Cut to black, sound of the guillotine three times
Act 3 Scene 5: Max's apartment main room
A scrim is hung by the door though it is backlit so all is visible behind it. Max is at his desk working, he appears gleeful as he signs a document we can assume is another death warrant. A guard enters from stage right.
Guard: Sir, there is a woman who wishes to speak to you.
Max: I'm busy at the moment, send her away. (waves his hand dismissively)
Guard: Sir, she claims to be your wife.
Max: (looks up, momentarily hopeful, but then suppresses that and returns to his papers) Another madwoman. Take her to the asylum.
Guard: (nervously) Sir, I thought so as well, but she had this certificate with her... (presents the marriage certificate)
Max: (stands, hopeful, whispers to himself) Tabby. Could it be? (To the Guard) Send her in.
Guard exits stage right. A moment later he re-enters followed by four guards surrounding Tabby who appears indignant, her hands are tied with rope.
Max: (In good humor) You can untie her, she's not going to stab me. Are you?
Tabby: (bitterly) No, Citizen Robespierre.
The guards untie the ropes while she stares daggers at him
Max: (Still in good spirits, to the guards) You may go.
The guards exit stage right, Tabby rubs her wrists where the ropes were
Max: I thought I told you not to call me that. (Goes to where she is standing, looking her over) You haven't put on much weight. (Places a hand on her stomach) How is the baby?
Tabby: He is small, but strong.
Max: Like his mother.
Tabby: Like his father used to be, Citizen Robespierre
Max draws back from her.
Max: We're alone now, you can call me Maxim.

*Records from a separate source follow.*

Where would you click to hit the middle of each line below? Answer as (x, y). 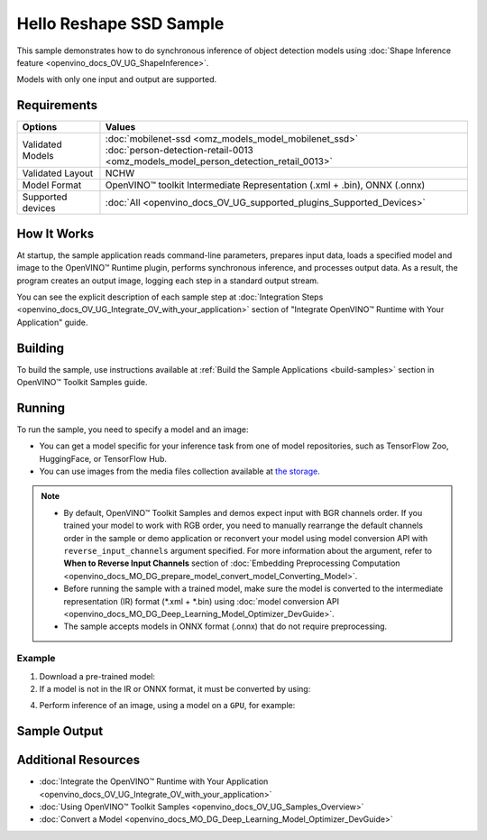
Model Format (52, 185)
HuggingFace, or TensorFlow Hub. (103, 458)
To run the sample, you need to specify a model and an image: (133, 429)
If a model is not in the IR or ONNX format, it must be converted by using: (175, 688)
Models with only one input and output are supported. (117, 79)
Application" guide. (52, 322)
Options (40, 127)
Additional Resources (78, 760)
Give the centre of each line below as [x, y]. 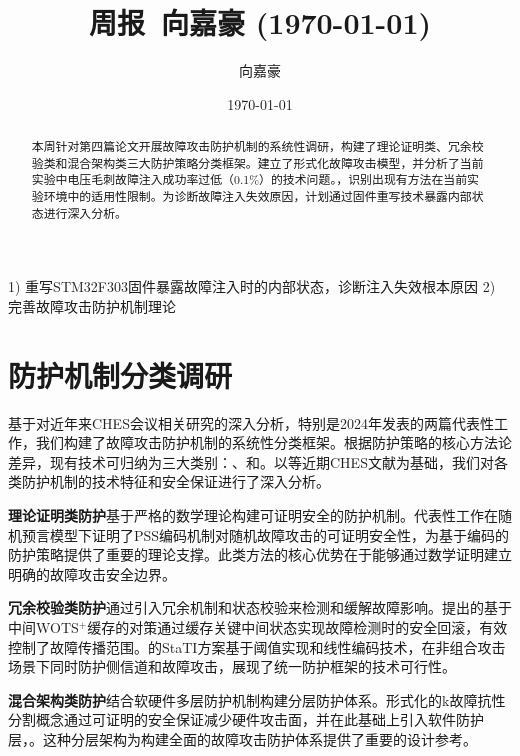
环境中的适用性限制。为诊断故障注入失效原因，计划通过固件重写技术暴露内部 [257, 196]
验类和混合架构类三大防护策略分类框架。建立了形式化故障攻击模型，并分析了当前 [257, 162]
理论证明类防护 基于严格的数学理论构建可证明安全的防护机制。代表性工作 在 [253, 515]
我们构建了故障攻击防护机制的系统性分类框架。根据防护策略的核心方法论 [273, 442]
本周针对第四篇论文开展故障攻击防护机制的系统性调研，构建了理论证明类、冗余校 [257, 146]
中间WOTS [43, 627]
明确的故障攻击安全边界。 [92, 573]
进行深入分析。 [85, 212]
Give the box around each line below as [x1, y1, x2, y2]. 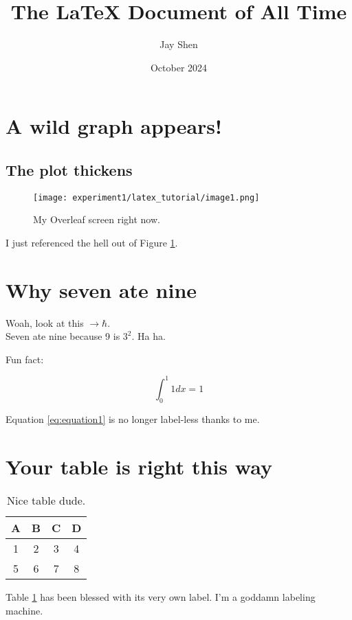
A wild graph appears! [5, 112, 222, 140]
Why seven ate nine [5, 275, 197, 303]
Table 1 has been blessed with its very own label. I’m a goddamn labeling [5, 590, 316, 604]
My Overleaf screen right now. [33, 212, 160, 227]
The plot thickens [5, 159, 133, 180]
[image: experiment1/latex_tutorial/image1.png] [33, 192, 260, 203]
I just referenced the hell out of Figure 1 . [5, 235, 178, 249]
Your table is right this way [5, 452, 272, 480]

Tabby: Maxims speak truths, Citizen Robespierre.
Max: And I don't?
Tabby: I'm not even sure you know what the truth is anymore. Your mind's been so poisoned by paranoia and power. (Her edge softens and the love she held for him shines through) Maxim, please! You have to stop this! This this... murder! This isn't the world you wanted to build for your son, one bathed in the blood of innocents! This isn't who you are! Maxim, if you ever loved France, if you ever loved me, if you ever loved our child, you would stop this before it's too late! (Song: What would you sacrifice? Reprise)
Max stares out the window at the guillotine with sorrow. He quietly sings two lines of Can't You See It? His expression hardens. He turns and hands her the certificate.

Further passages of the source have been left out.